Diffraction of light at a narrow opening
Practical Activity for 14-16
This is a simple and economic demonstration of the diffraction of light by a narrow opening, from which the wavelength of light can be determined.
Apparatus and Materials
- Diode laser (designed for educational use NOT a key chain laser) Class 2 either 635 mm or 670 mm
- Thin aluminium foil (0.1mm thickness available as a sealed wrapper of a milk powder tin)
- Stand with clamp
- Meter scale
- Sharp needle
- Travelling microscope
- Screen-white graph sheet pasted on cardboard
Health & Safety and Technical Notes
The power of a class 2 laser is less than 1 mW. This is not harmful even if it is seen directly: the blink response gives adequate protection. Warning: cheap laser pointers have not been tested and cannot be relied upon to be Class 2.
Keeping the foil over a smooth plane surface, make a small circular hole in it by pressing the needle tip gently into the foil. The rectangular slit can be prepared by using two straight aluminium strips over transparent sticky tape.
- Arrange the source (laser), aluminium foil with hole, and graph sheet pasted on cardboard as a screen, so that they lie in a straight line.
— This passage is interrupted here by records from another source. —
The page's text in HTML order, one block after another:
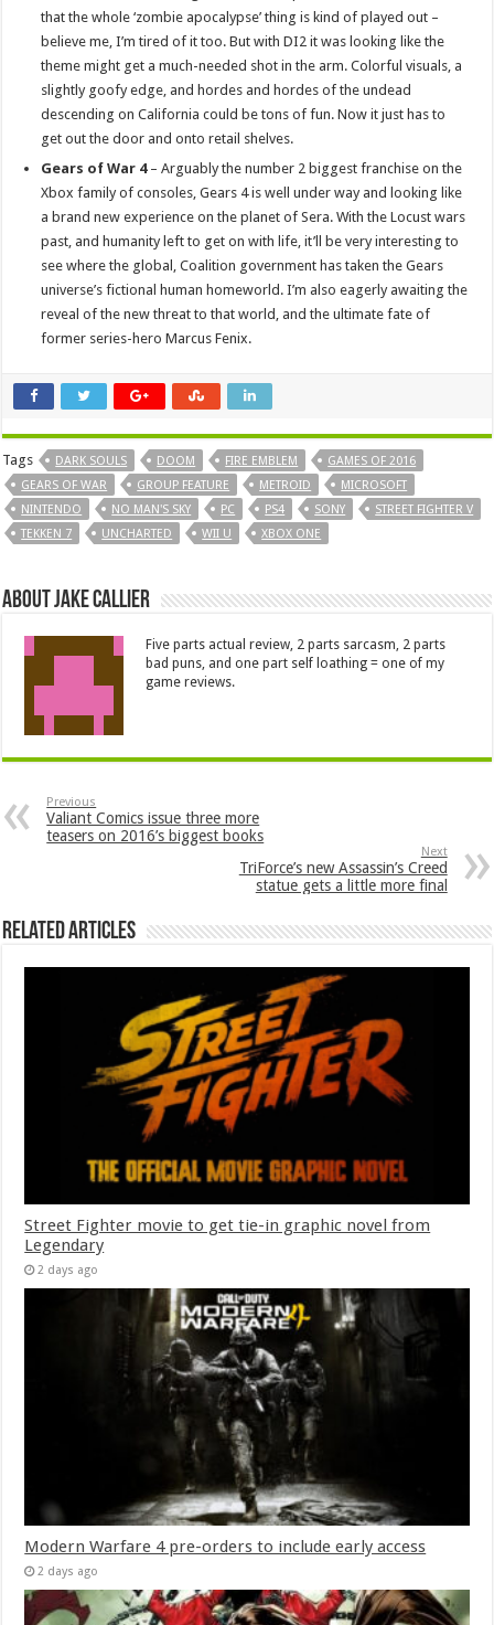
that the whole ‘zombie apocalypse’ thing is kind of played out –
believe me, I’m tired of it too. But with DI2 it was looking like the
theme might get a much-needed shot in the arm. Colorful visuals, a
slightly goofy edge, and hordes and hordes of the undead
descending on California could be tons of fun. Now it just has to
get out the door and onto retail shelves.
Gears of War 4– Arguably the number 2 biggest franchise on the
Xbox family of consoles, Gears 4 is well under way and looking like
a brand new experience on the planet of Sera. With the Locust wars
past, and humanity left to get on with life, it’ll be very interesting to
see where the global, Coalition government has taken the Gears
universe’s fictional human homeworld. I’m also eagerly awaiting the
reveal of the new threat to that world, and the ultimate fate of
former series-hero Marcus Fenix.
Tags DARK SOULS DOOM FIRE EMBLEM
GAMES OF 2016
GEARS OF WAR
GROUP FEATURE METROID
MICROSOFT
NINTENDO
NO MAN'S SKY PC PS4 SONY
STREET FIGHTER V
TEKKEN 7
UNCHARTED WII U XBOX ONE
About Jake Callier
Five parts actual review, 2 parts sarcasm, 2 parts
bad puns, and one part self loathing = one of my
game reviews.
Previous
Valiant Comics issue three more
teasers on 2016’s biggest books
Next
TriForce’s new Assassin’s Creed
statue gets a little more final
Related Articles
Street Fighter movie to get tie-in graphic novel from
Legendary
2 days ago
Modern Warfare 4 pre-orders to include early access
2 days ago
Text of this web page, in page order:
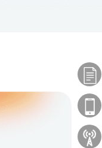
Plans
Phones
About Us
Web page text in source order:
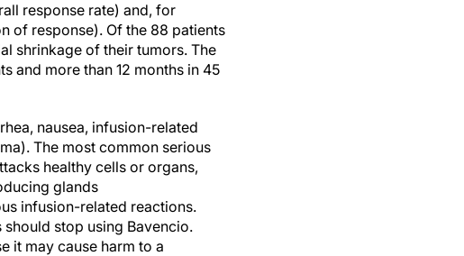
response rate) and, for
of response). Of the 88 patients
shrinkage of their tumors. The
and more than 12 months in 45
nausea, infusion-related
The most common serious
healthy cells or organs,
glands
infusion-related reactions.
stop using Bavencio.
it may cause harm to a
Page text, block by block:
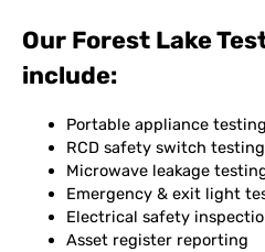
Our Forest Lake
include:
Portable appliance
RCD safety switch testing
Microwave leakage
Emergency & exit light
Electrical safety
Asset register reporting
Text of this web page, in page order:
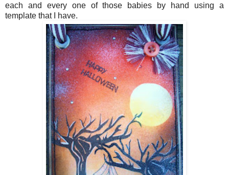
each and every one of those babies by hand using a
template that I have.
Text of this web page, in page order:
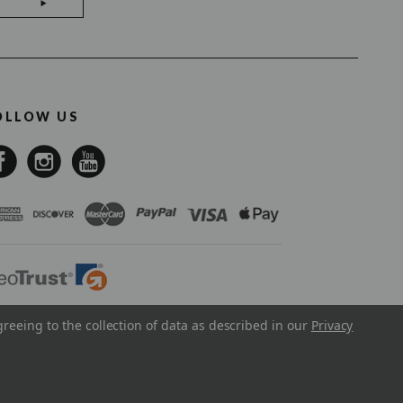
US
to the collection of data as described in our Privacy
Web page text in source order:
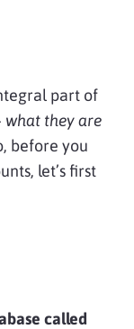
part of
what they are
before you
let’s first
called
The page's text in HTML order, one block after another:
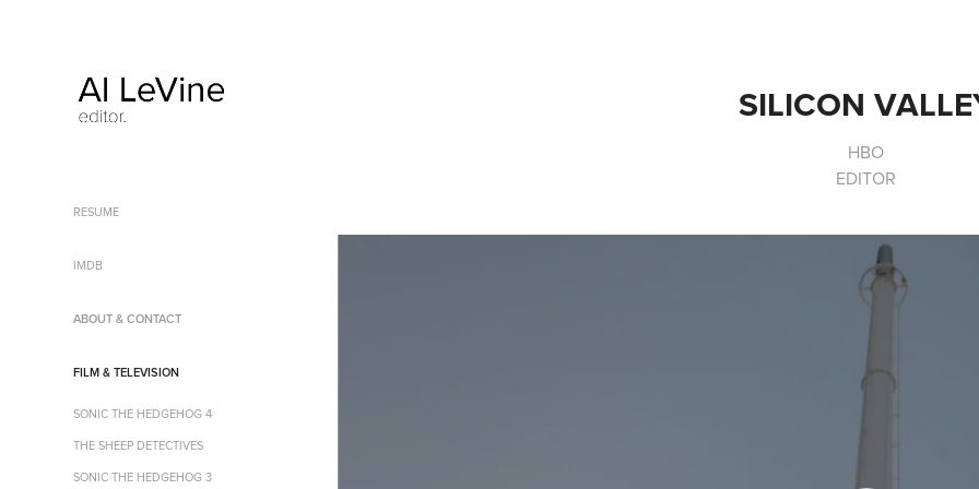
RESUME
IMDB
ABOUT & CONTACT
FILM & TELEVISION
SONIC THE HEDGEHOG 4
THE SHEEP DETECTIVES
SONIC THE HEDGEHOG 3
SILICON
HBO
EDITOR
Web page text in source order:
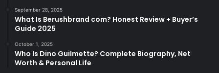
September 28, 2025
What Is Berushbrand com? Honest Review + Buyer’s
Guide 2025
October 1, 2025
Who Is Dino Guilmette? Complete Biography, Net
Worth & Personal Life
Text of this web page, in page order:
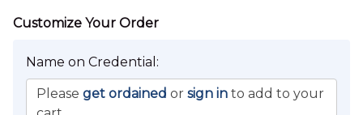
Name on Credential:
Please get ordained or sign in to add to your
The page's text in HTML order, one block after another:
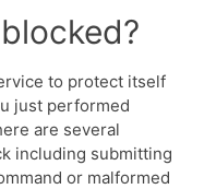
to protect itself
just performed
are several
including submitting
or malformed
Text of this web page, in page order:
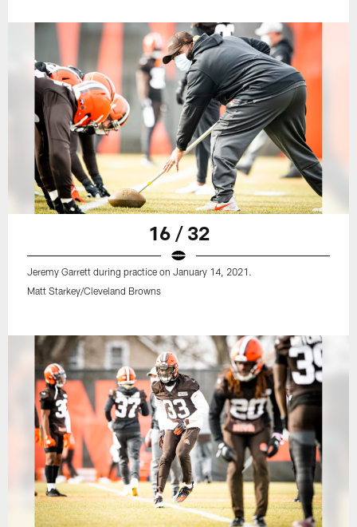
16 / 32
Jeremy Garrett during practice on January 14, 2021.
Matt Starkey/Cleveland Browns

Support the stands with the clamp as shown in the below diagram.
- Switch on the source and make fine adjustments so that the aperture in the foil is illuminated evenly.
- Move the screen about 1 m from the aluminium foil, so that the diffraction pattern is within the graph sheet pasted on the screen.
- The diffraction fringe pattern will be as shown above.
- For the calculation of the wavelength of the source used:
- Note down the diameter of the first minimum, Y , with the help of graph sheet markings.
- Note the distance between the foil and the screen, D.
- Using a travelling microscope, measure the diameter of the hole or slit width used, X.
- Calculate the wavelength of the light source, λ, using the formula λ = XY/ 2D.
- Let S1 S 2 be the diameter of the hole, acting like secondary coherent sources.
- Secondary wave fronts coming from these undergo superposition (interference), leading to bright and dark fringes on the screen.
- The ray diagram is shown above.
- MN is the path difference between S1 P’ & MP, where P is the centre of the first minimum and O is the centre of central maximum.
- Then MN = λ /2 ,…………………….(1)
- From triangle S1 NM, sinӨ = MN/S 1 M = MN / (X/2), or MN = (X/2) sinӨ……………………(2)
- From triangle OMP, sinӨ = PO /MP ≈Y1 / OM =Y1 / D………………………..(3),
- From (1),(2) &(3) Y 1 / D = λ / X, or λ = X (2Y 1 ) / 2D =XY/ 2D where the diameter of the first minimum, Y = 2Y 1 Hence λ =XY/ 2D
- Experimental results conducted at physics lab CMRIT BANGALORE:
- For circular hole, X = 0\. 018 cm, For rectangular slit, X = 0\. 021 cm
- D = 177 cm, D = 215 cm
- Measured Y =1\. 3 cm, Y =1\. 35 cm will give 659 nm< λ <661 nm
- This is similar to the λ calculated by a diffraction grating experiment, at 653 nm.
- Actual diffraction pattern recorded by 3.1 Mega pixel digital camera, in the dark room is shown above.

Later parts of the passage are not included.